Man Island Lighthouse
- Location: Man Island, North Eleuthera, The Bahamas
- Coordinates: 25°32′52″N 76°38′28″W﻿ / ﻿25.5478°N 76.6411°W

Tower
- Foundation: concrete base
- Construction: metal skeletal tower
- Height: 18 m (59 ft)
- Shape: square pyramidal skeletal tower
- Markings: white
- Power source: solar power

Light
- Focal height: 28 m (92 ft)
- Range: 12 nmi (22 km; 14 mi)
- Characteristic: Fl(3) W 15s

= Man Island (Bahamas) =

Man Island is a small, undeveloped island located near Eleuthera in the Bahamas Islands. Man Island is located in a group of islands that form a natural harbor and the largest island in this chain is Harbour Island. Man Island is situated between Harbour Island and the island of Spanish Wells.

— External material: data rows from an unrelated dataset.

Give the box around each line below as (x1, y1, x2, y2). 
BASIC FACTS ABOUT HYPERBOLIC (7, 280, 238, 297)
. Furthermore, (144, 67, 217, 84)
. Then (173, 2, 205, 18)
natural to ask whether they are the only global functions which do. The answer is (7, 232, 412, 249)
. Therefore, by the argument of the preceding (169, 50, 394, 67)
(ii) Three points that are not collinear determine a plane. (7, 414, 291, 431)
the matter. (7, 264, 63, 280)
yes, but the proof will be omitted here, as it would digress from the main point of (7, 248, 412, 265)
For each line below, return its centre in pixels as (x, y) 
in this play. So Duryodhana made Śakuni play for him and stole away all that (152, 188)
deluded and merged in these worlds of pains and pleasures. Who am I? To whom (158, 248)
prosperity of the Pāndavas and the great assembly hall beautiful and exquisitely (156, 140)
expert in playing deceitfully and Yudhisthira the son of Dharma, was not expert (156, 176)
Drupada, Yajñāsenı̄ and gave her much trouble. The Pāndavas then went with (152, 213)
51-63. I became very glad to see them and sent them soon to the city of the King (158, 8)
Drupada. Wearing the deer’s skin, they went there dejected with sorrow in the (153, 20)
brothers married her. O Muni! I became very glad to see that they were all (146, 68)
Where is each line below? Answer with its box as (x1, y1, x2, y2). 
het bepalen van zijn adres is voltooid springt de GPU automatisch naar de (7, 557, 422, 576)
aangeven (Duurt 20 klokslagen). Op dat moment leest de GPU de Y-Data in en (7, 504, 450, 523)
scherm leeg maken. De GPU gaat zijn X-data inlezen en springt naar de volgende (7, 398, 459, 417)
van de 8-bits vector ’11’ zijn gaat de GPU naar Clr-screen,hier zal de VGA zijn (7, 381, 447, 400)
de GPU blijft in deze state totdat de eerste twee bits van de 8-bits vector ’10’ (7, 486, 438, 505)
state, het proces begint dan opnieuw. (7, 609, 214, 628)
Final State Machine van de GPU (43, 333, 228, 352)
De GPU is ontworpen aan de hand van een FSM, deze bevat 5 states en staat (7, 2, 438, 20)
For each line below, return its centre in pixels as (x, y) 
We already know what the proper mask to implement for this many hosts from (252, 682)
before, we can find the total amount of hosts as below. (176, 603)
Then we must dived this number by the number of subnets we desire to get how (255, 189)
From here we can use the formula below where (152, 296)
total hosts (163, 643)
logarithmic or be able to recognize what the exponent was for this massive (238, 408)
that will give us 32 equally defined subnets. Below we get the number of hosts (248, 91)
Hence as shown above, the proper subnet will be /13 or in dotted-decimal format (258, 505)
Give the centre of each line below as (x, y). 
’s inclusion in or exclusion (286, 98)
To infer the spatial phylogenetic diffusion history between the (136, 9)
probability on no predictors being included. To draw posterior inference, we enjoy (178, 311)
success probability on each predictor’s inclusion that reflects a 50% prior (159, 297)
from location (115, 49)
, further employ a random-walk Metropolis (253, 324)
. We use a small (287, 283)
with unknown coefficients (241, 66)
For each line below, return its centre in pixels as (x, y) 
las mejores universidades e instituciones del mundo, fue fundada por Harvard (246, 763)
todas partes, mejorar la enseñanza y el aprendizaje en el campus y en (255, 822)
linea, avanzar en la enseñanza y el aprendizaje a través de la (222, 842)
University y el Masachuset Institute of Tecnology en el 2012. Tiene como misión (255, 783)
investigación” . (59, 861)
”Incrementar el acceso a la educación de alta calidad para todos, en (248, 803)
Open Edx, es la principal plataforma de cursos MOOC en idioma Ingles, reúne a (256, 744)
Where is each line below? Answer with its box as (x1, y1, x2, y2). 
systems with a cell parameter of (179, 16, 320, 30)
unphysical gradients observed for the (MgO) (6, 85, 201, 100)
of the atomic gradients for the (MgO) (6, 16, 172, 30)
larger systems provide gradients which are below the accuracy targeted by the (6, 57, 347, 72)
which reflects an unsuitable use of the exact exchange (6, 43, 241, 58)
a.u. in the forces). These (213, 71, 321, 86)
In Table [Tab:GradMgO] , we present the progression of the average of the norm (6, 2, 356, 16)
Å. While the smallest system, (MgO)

Man Island's area is approximately 35 acre owned by a number of individuals residing in the Bahamas, The United States and Europe. The island's proximity to Harbour Island (capital Dunmore Town) has aroused investor interest because of Harbour Island's increased tourist popularity.

Man Island runs north and south with the east side having beaches on the Atlantic Ocean and the west side facing a natural harbor.